- _Data provided_:
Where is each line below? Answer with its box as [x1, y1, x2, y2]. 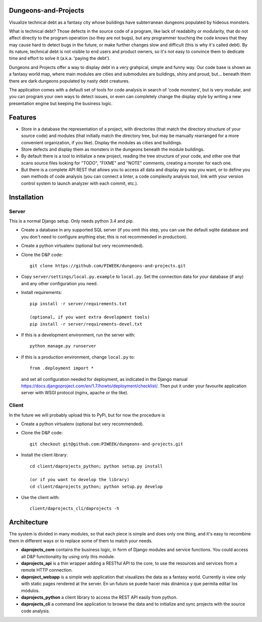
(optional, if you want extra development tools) [30, 314, 150, 320]
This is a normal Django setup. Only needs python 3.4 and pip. [9, 218, 134, 224]
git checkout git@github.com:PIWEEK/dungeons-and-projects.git [30, 441, 183, 447]
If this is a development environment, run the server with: [21, 332, 135, 338]
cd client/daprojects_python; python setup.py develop [30, 484, 163, 489]
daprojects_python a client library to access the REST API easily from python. [21, 594, 178, 600]
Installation [9, 193, 44, 201]
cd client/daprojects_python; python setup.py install [30, 463, 163, 469]
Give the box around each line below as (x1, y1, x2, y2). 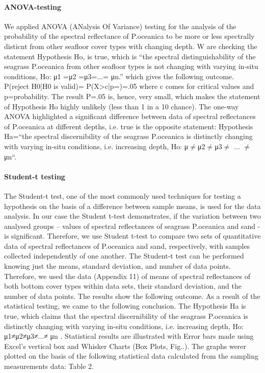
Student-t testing (4, 171, 65, 181)
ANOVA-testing (4, 1, 62, 12)
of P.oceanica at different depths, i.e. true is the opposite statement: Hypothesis (4, 121, 253, 131)
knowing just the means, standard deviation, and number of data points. (4, 261, 231, 271)
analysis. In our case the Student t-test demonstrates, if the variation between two (4, 211, 261, 221)
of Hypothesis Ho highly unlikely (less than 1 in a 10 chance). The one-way (4, 101, 239, 111)
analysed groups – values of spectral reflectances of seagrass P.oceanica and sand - (4, 220, 260, 231)
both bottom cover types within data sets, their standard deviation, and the (4, 281, 242, 291)
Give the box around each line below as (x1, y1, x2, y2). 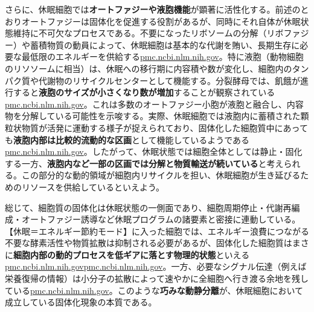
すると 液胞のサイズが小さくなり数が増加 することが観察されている (13, 86, 275, 99)
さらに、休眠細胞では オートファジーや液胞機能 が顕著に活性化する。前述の (5, 3, 301, 15)
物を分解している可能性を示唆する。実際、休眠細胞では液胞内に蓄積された (5, 109, 301, 122)
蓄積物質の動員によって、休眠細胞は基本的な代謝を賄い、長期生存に (30, 38, 300, 51)
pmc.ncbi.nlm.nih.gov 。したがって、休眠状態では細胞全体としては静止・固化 (5, 145, 303, 158)
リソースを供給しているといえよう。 (21, 180, 165, 193)
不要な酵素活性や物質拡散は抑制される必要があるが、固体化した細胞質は (5, 236, 292, 249)
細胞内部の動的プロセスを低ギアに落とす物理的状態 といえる (13, 248, 250, 261)
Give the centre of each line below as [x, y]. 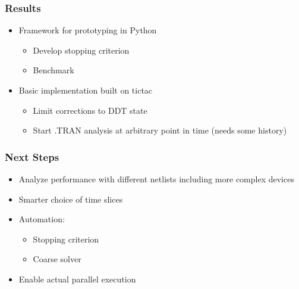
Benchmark [53, 70]
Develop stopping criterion [81, 50]
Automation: [42, 219]
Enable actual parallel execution [77, 279]
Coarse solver [57, 259]
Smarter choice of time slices [71, 199]
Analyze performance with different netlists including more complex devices [156, 179]
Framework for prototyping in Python [88, 30]
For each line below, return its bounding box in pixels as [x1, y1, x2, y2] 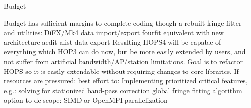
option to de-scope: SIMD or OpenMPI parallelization [4, 95, 167, 105]
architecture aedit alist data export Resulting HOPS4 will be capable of [4, 36, 221, 47]
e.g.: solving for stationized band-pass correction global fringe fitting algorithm [4, 85, 242, 95]
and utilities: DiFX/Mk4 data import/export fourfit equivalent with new [4, 27, 224, 37]
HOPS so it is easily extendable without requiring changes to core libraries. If [4, 66, 239, 76]
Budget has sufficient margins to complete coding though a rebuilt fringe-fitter [4, 17, 242, 28]
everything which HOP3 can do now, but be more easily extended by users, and [4, 46, 246, 57]
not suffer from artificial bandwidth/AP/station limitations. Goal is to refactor [4, 56, 243, 66]
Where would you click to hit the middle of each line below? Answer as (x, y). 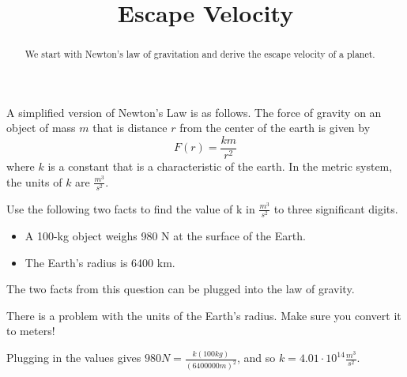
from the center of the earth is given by (275, 128)
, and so (256, 358)
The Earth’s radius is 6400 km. (100, 262)
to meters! (31, 331)
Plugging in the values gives (74, 358)
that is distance (130, 128)
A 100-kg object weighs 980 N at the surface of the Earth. (165, 235)
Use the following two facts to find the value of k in (131, 208)
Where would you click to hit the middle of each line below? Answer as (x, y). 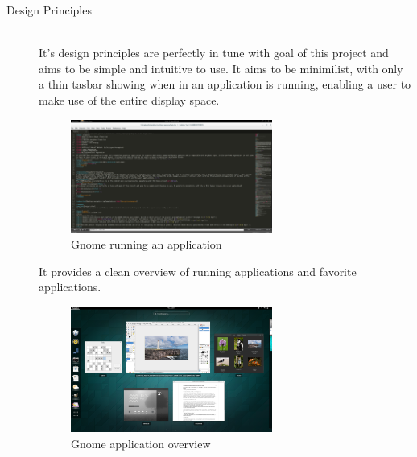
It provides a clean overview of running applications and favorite (198, 271)
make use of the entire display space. (129, 99)
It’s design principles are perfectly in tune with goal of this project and (214, 53)
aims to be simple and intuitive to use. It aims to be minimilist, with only (221, 68)
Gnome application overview (141, 443)
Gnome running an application (147, 244)
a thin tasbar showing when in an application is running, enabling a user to (225, 84)
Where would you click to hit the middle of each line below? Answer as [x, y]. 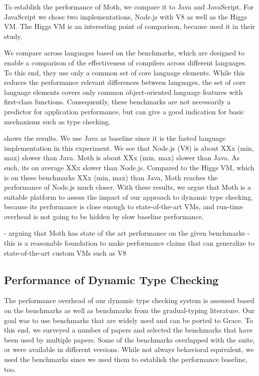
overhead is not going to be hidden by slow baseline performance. [104, 216]
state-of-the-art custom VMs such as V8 [65, 252]
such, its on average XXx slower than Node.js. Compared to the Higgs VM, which [129, 167]
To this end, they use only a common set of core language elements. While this [125, 72]
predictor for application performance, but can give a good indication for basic [124, 111]
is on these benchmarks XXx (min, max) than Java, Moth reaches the [111, 177]
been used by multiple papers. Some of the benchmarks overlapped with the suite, [129, 339]
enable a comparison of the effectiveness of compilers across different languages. [126, 62]
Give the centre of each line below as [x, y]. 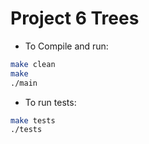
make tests [33, 120]
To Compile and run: [66, 46]
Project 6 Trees [75, 18]
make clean [33, 64]
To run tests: [50, 102]
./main [24, 83]
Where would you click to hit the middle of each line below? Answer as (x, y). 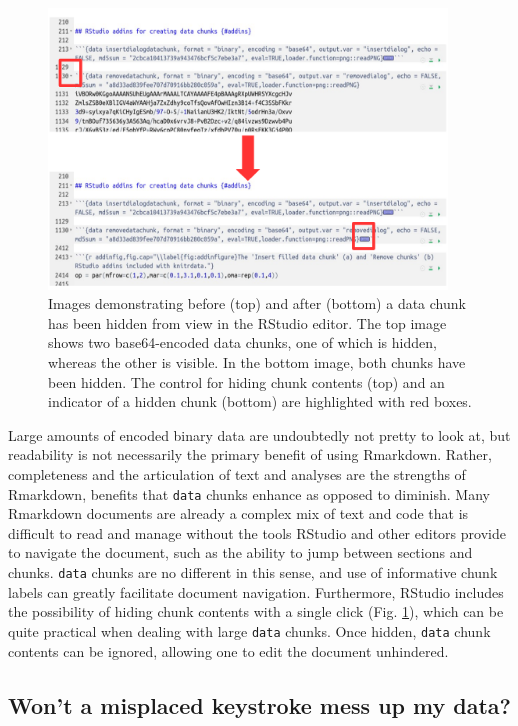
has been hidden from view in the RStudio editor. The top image (247, 322)
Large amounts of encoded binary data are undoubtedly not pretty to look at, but (259, 434)
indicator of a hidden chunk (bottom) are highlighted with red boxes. (260, 401)
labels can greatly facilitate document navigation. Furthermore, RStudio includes (256, 591)
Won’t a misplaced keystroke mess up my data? (259, 704)
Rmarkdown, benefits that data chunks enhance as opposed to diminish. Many (249, 493)
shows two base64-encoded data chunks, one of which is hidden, (242, 342)
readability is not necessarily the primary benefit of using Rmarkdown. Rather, (250, 454)
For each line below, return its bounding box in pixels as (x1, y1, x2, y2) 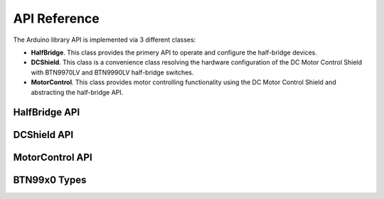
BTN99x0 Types (13, 174, 87, 186)
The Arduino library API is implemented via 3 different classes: (13, 35, 196, 44)
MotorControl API (13, 152, 92, 164)
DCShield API (13, 129, 74, 141)
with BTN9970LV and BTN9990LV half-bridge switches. (31, 68, 194, 76)
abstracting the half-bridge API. (31, 88, 124, 96)
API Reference (13, 11, 100, 26)
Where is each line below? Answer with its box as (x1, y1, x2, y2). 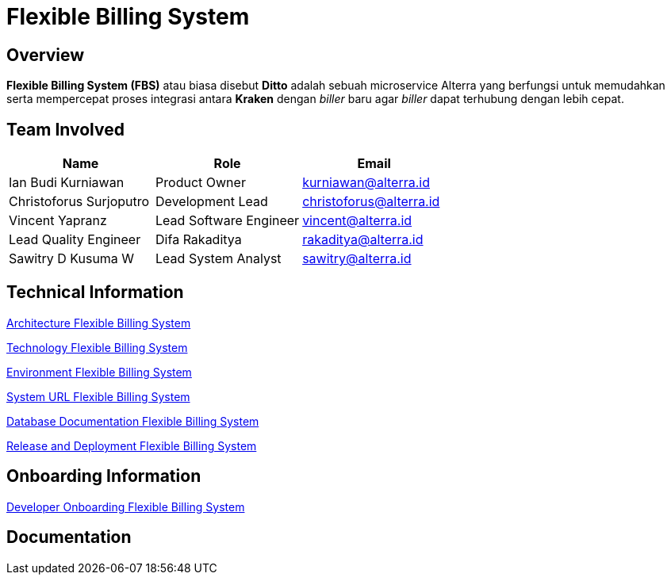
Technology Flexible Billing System (6, 340, 188, 354)
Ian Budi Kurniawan (9, 174, 125, 191)
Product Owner (155, 174, 246, 191)
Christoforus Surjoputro (9, 193, 150, 210)
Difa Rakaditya (155, 231, 242, 248)
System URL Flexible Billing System (6, 389, 190, 403)
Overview (6, 44, 85, 65)
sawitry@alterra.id (302, 250, 412, 267)
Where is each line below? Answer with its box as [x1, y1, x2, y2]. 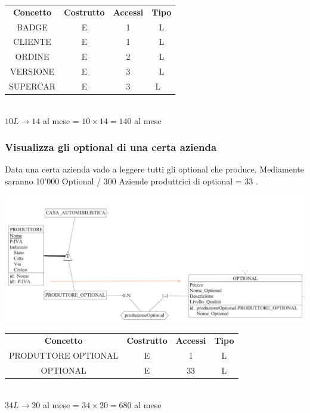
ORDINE [15, 50, 49, 63]
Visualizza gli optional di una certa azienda [5, 140, 217, 155]
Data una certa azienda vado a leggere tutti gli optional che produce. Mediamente [5, 163, 304, 175]
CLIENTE [13, 35, 51, 48]
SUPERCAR [9, 79, 56, 92]
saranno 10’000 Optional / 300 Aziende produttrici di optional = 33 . [5, 175, 258, 187]
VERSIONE [10, 65, 55, 78]
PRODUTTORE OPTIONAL [9, 349, 119, 361]
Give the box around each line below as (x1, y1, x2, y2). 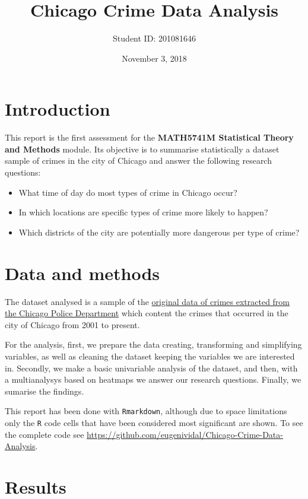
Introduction (5, 97, 110, 121)
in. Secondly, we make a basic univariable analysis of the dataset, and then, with (5, 361, 298, 374)
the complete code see (5, 428, 84, 440)
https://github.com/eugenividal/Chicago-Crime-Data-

- _Task to carry out_:
Return exactly the stretch above whose first line contains "make tests [33, 120]" and whose last line contains "BTN99x0 Types (13, 174, 87, 186)", and nothing outside it. The pictures should not appear.

- _Response below_:
make tests [33, 120]
To Compile and run: [66, 46]
Project 6 Trees [75, 18]
make clean [33, 64]
To run tests: [50, 102]
./main [24, 83]
Where would you click to hit the middle of each line below? Answer as (x, y). 
has been hidden from view in the RStudio editor. The top image (247, 322)
Large amounts of encoded binary data are undoubtedly not pretty to look at, but (259, 434)
indicator of a hidden chunk (bottom) are highlighted with red boxes. (260, 401)
labels can greatly facilitate document navigation. Furthermore, RStudio includes (256, 591)
Won’t a misplaced keystroke mess up my data? (259, 704)
Rmarkdown, benefits that data chunks enhance as opposed to diminish. Many (249, 493)
shows two base64-encoded data chunks, one of which is hidden, (242, 342)
readability is not necessarily the primary benefit of using Rmarkdown. Rather, (250, 454)
For each line below, return its bounding box in pixels as (x1, y1, x2, y2) 
BTN99x0 Types (13, 174, 87, 186)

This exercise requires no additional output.